A total of 10 patients in the cohort developed a recurrence. Of those with recurrence 8 of 22 (36%) were from pathologic non-responders (pNR) and 2 of 10 (20%) from patients with MPR. There were no recurrences in the pCR group. Median time to recurrence in the MPR group was 3.9 years compared to a median of 0.6 years in the patients with >10% viable tumor (P=0.04). Additionally, patients with MPR who develop recurrences appear to be responsive to subsequent treatment without any resulting in deaths after 5 years of follow-up.

This study has some limitations that should be considered. First, the data were generated from a phase Ib trial, which limits the statistical power to detect significant differences due to the small sample size. Additionally, this study lacked the comparison group of adjuvant therapy without the use of neoadjuvant pembrolizumab. Despite these limitations, the study was one of the first to provide long term follow up for patients with melanoma after receiving one dose of neoadjuvant pembrolizumab.

Bottom Line:
This study highlights the long-term efficacy of single-agent neoadjuvant/adjuvant PD-1 blockade in patients with resectable stage III/IV cutaneous melanoma and highlights the importance of long-term follow-up for these patients. Response to neoadjuvant therapy remains an important prognosticator.

Trauma/Surgical Critical Care

Analysis of Social Media Involvement in Violent Injury
Garcia Whitlock AE, Gill BP, Richardson JB, Patton DU, Strong B, et al. JAMA
Contributor: Kathleen Davin

Brief Synopsis

Synopsis:
Penn Surgery chief resident Dr. Garcia Whitlock and colleagues performed a cross-sectional study using crime reports from a police department to assess patterns of social media use in violent and nonviolent crimes, and its association with injury.
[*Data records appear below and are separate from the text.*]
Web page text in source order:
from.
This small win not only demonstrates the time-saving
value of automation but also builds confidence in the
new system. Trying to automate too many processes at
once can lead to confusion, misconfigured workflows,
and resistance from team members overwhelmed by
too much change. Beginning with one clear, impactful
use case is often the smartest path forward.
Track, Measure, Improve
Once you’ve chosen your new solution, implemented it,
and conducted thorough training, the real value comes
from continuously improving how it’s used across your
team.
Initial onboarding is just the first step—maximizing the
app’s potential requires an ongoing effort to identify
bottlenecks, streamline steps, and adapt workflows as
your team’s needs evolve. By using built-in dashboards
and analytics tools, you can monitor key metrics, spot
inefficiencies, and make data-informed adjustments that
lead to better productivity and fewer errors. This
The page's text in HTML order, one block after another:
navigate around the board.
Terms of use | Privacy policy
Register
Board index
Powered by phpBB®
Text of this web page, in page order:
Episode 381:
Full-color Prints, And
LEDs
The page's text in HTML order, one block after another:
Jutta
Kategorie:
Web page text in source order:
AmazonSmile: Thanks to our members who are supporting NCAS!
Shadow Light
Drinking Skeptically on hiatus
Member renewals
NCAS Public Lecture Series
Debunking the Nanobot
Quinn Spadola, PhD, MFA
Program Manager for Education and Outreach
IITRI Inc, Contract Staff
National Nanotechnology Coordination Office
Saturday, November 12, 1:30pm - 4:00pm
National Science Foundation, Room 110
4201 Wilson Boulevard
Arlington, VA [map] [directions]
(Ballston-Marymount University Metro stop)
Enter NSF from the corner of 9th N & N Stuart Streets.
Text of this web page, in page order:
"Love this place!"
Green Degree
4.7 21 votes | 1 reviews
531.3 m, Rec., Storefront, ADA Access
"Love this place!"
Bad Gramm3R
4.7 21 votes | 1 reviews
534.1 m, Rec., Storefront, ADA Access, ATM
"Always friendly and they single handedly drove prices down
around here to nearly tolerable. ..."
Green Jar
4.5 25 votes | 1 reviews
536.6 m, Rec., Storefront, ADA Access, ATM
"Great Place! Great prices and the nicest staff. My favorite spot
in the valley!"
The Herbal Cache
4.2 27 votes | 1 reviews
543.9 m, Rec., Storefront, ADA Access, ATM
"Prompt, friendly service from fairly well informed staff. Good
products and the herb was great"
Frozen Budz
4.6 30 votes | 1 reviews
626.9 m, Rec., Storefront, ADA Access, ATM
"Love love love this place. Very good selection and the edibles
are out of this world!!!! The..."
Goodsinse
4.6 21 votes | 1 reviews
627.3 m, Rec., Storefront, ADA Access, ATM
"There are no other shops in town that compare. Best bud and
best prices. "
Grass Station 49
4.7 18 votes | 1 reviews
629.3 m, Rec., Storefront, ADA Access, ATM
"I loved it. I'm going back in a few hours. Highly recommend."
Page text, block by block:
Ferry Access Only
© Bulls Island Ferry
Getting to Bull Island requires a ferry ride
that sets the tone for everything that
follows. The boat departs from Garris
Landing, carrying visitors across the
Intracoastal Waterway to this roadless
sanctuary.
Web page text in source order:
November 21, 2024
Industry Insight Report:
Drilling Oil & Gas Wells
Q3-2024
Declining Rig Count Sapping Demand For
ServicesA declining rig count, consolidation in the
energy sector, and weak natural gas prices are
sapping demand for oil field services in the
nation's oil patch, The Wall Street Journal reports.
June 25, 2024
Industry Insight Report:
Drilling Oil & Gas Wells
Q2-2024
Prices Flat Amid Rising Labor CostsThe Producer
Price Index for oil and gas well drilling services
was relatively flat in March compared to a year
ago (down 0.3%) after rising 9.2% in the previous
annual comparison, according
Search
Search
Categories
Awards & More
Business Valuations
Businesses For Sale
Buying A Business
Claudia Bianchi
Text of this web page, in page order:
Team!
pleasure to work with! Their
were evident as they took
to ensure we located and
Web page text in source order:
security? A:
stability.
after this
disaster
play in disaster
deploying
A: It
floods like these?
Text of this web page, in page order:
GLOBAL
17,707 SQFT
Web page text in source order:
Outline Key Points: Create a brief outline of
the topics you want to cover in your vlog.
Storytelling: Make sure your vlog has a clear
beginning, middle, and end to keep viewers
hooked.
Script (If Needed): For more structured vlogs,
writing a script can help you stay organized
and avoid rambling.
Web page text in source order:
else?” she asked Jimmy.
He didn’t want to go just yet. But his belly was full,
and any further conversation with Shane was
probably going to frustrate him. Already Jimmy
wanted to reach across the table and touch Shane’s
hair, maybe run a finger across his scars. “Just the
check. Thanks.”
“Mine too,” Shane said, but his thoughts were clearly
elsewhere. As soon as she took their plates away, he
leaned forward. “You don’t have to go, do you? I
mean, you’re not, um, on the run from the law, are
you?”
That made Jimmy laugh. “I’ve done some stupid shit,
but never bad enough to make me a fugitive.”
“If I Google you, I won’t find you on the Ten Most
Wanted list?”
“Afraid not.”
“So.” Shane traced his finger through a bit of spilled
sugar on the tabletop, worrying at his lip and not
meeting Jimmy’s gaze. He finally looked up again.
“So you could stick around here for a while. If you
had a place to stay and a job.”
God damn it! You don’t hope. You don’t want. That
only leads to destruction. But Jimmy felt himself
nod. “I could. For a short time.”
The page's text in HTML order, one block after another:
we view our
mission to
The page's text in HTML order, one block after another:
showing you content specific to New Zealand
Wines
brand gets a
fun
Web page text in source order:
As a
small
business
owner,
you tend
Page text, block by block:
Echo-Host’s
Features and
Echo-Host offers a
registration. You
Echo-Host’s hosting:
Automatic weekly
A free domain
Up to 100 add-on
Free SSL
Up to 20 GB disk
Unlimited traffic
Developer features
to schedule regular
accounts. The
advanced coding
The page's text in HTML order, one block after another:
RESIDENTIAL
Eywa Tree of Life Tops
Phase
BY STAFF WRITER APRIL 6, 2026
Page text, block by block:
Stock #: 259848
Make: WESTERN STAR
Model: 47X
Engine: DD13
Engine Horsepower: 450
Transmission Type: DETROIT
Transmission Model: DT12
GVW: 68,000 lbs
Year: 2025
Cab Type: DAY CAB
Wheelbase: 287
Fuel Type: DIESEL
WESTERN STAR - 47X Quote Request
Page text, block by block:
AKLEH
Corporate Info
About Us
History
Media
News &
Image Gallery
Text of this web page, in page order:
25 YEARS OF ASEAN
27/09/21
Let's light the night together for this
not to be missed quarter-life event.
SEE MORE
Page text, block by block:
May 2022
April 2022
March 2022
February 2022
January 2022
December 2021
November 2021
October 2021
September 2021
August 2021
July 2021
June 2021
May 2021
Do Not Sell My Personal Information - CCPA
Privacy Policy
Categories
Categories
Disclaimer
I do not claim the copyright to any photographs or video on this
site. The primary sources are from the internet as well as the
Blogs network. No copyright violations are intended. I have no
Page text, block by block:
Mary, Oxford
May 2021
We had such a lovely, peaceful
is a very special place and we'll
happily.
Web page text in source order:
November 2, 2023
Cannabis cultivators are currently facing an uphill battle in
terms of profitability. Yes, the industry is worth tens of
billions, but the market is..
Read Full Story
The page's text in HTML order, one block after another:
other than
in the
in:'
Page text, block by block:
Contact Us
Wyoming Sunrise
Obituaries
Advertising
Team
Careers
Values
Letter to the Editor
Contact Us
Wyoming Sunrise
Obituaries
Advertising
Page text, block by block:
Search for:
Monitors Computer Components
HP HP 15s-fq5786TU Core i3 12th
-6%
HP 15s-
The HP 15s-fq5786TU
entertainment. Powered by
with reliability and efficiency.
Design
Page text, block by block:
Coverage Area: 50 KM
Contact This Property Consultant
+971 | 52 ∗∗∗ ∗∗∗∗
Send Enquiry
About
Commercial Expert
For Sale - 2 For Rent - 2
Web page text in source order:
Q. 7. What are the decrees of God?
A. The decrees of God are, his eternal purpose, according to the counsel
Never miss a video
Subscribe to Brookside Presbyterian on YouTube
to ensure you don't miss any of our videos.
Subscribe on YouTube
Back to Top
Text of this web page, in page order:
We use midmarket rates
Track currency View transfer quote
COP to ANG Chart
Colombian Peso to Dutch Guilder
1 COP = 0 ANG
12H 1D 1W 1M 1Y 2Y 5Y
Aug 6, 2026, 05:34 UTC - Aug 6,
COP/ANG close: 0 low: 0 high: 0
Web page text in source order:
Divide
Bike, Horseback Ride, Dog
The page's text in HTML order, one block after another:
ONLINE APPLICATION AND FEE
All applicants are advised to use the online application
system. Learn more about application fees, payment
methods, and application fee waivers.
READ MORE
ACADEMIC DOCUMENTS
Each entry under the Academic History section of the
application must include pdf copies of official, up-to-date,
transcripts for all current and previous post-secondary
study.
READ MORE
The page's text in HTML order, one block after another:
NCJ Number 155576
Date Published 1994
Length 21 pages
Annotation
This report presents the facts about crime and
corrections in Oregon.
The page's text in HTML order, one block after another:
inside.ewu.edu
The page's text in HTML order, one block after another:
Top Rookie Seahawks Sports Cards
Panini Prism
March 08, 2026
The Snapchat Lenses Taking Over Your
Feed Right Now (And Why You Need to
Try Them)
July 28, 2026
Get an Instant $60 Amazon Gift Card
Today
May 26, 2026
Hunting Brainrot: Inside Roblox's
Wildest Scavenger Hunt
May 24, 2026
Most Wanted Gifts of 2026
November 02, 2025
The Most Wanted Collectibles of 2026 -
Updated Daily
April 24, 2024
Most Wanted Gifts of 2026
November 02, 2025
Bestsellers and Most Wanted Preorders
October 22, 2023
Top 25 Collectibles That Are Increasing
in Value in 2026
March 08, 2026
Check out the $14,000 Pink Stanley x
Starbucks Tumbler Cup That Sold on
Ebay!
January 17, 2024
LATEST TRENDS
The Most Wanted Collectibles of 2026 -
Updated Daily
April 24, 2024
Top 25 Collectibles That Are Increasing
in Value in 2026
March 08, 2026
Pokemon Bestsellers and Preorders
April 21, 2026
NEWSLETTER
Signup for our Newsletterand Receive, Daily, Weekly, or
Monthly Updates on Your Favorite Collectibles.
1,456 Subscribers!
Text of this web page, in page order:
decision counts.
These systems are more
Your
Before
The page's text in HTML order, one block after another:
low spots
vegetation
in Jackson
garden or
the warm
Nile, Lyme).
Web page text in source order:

The authors found that social media was involved in 1.4% of violent crimes, and that social media threats were associated with injury.

Summary:
While emerging research indicates that online interactions may escalate in-person conflict and violence, the frequency with which social media plays a role in violent crime remains unclear. Therefore, this cross-sectional study used deidentified crime reports from the Prince George’s County Police Department (PGPD) in Maryland, which routinely collects information about social media use, to quantify the relationship between crime, violence, and social media use among survivors, witnesses, and suspects. For each report, they assessed use of social media, platform, presence of threat, demographics, and categorized offenses into violent and nonviolent.

They analyzed reports of 90,108 offenses, finding that 1,517 (1.7%) of all offenses and 208 (1.4%) of 15,168 violent offenses involved social media use. Of these violent offenses, 91 resulted in injury (42%). Additionally, when social media was used to threaten, 20 of 28 cases (74%) resulted in injury. Instagram was the most implicated platform (19 of 33 threats, 57.6%). Overall, social media was involved in 1.4% of violent crimes and social media threats were associated with injury. Given this association, they posit that identifying online threats could represent a novel focus for developing violence prevention interventions on these platforms. 

This study does have some limitations. Social media and online phenomena change rapidly, which may mean use and patterns are not accurately reported to police in crime reports. Additionally, given that this is a cross-sectional study, it is limited in its ability to provide conclusions of causality between social media use and violent/nonviolent crimes.

Bottom Line:
There is an association between social media threats and real-world violence, and identifying online threats could represent a novel target for violence prevention interventions on these platforms.